IAI: Cpu profiler
This is yet another "for discussion" PR:
use atomic_lib::Storelike;
use iai::{black_box, Iai};
fn bench_empty(iai: &mut Iai) {
iai.run(|| {
let store = atomic_lib::Store::init().unwrap();
return;
});
}
fn bench_all_resources(iai: &mut Iai) {
iai.run(|| {
let store = atomic_lib::Store::init().unwrap();
store.all_resources(black_box(true)).len();
});
}
iai::main!(bench_empty, bench_all_resources);
This is an example of how to use IAI for CPU benchmarking - the setup code shall be measured separately and values subtracted from the result. The output
Running `target/debug/examples/iai_cpu_benchmark`
bench_empty
Instructions: 2398336 ( +inf%)
L1 Accesses: 4051806 ( +inf%)
L2 Accesses: 56734 (+1418250%)
RAM Accesses: 4048 ( +inf%)
Estimated Cycles: 4477156 (+22385680%)
bench_all_resources
Instructions: 3026321
L1 Accesses: 5078774
L2 Accesses: 63863
RAM Accesses: 5272
Estimated Cycles: 5582609
it's Linux only, due to dependency on valgrind(cachegrind), but it's simplest to use as far as I know. It uses fork https://github.com/reknih/iai of iai which I moved into my own repo.
Thanks for this!
Not entirely what the added benefit is on top of regular (milliseconds-based) benchmarking, though.
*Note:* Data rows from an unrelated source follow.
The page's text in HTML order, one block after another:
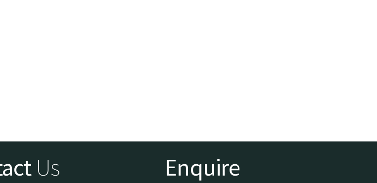
Us Enquire
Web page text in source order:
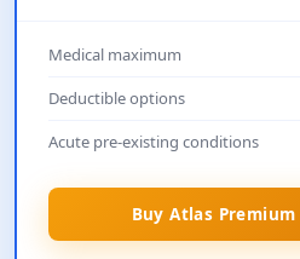
Medical maximum
Deductible options
Acute pre-existing conditions
Buy Atlas
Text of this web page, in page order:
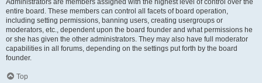
Administrators are members assigned with the highest level of control over the
entire board. These members can control all facets of board operation,
including setting permissions, banning users, creating usergroups or
moderators, etc., dependent upon the board founder and what permissions he
or she has given the other administrators. They may also have full moderator
capabilities in all forums, depending on the settings put forth by the board
founder.
Top
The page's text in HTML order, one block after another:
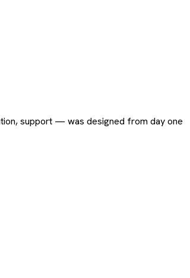
support — was designed from day one
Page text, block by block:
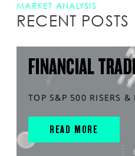
MARKET ANALYSIS
RECENT POSTS
FINANCIAL
TOP S&P 500 RISERS &
READ MORE
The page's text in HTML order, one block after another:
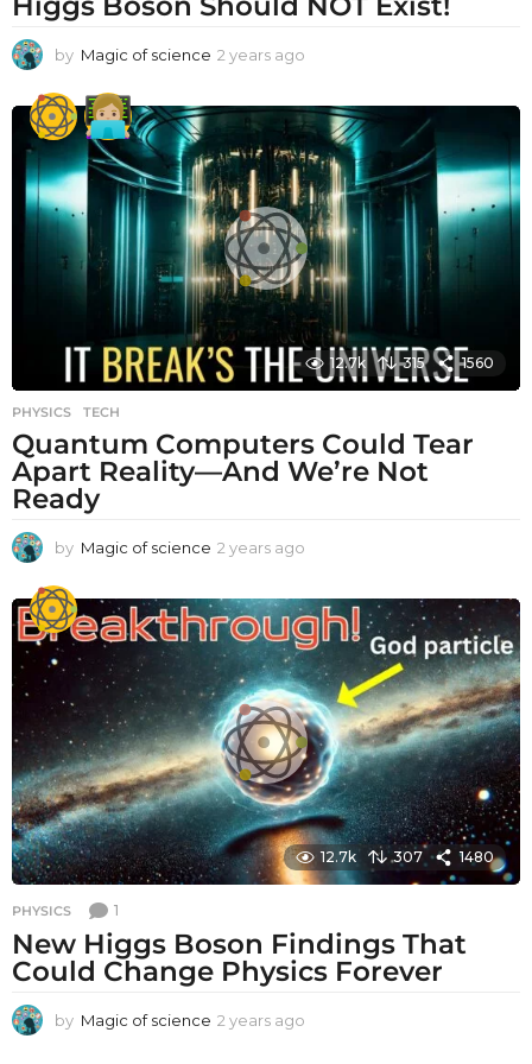
by Magic of science 2 years ago
a
s
a
g
o
12.7k 315 1560
PHYSICS ,TECH
Quantum Computers Could Tear
Apart Reality—And We’re Not
Ready
by Magic of science 2 years ago
a
r
a
g
o
12.7k 307 1480
PHYSICS 1
New Higgs Boson Findings That
Could Change Physics Forever
by Magic of science 2 years ago
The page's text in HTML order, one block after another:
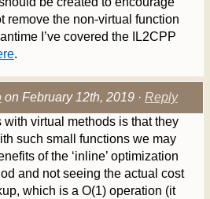
remove the non-virtual function
I’ve covered the IL2CPP
.
on February 12th, 2019 · Reply
with virtual methods is that they
such small functions we may
of the ‘inline’ optimization
and not seeing the actual cost
which is a O(1) operation (it
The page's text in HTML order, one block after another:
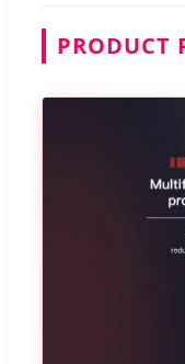
PRODUCT
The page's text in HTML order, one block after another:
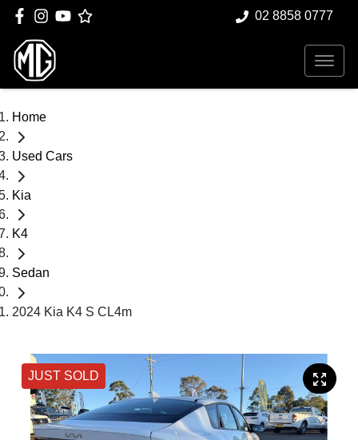
02 8858 0777
Home
Used Cars
Kia
K4
Sedan
2024 Kia K4 S CL4m
JUST SOLD
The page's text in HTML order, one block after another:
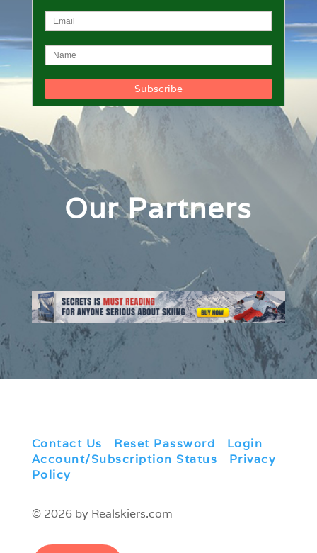
Our Partners
Contact Us Reset Password Login
Account/Subscription Status
Privacy
Policy
© 2026 by Realskiers.com
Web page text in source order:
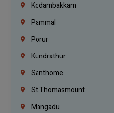
Kodambakkam
Pammal
Porur
Kundrathur
Santhome
St.Thomasmount
Mangadu

Can you elaborate on that?
Its CPU cycles count with L1 and L2 cache. Ideally I would like to have cover of "overall time" - in ms/ns benchmark (criterion), which indicates user experience, memory usage (memory_profile via profile crates with jemalloc allocator) and CPU usage. From IAI author "For benchmarks that run in CI (especially if you're checking for performance regressions in pull requests on cloud CI) you should use Iai. For benchmarking on Windows or other platforms that Valgrind doesn't support, you should use Criterion-rs. For other cases, I would advise using both. Iai gives more precision and scales better to larger benchmarks, while Criterion-rs allows for excluding setup time and gives you more information about the actual time your code takes and how strongly that is affected by non-determinism like threading or hash-table randomization. If you absolutely need to pick one or the other though, Iai is probably the one to go with."
Can you rebase this onto master? And another request, can you add instructions for CPU profiling to contribute.md, if there are new instructions relevant?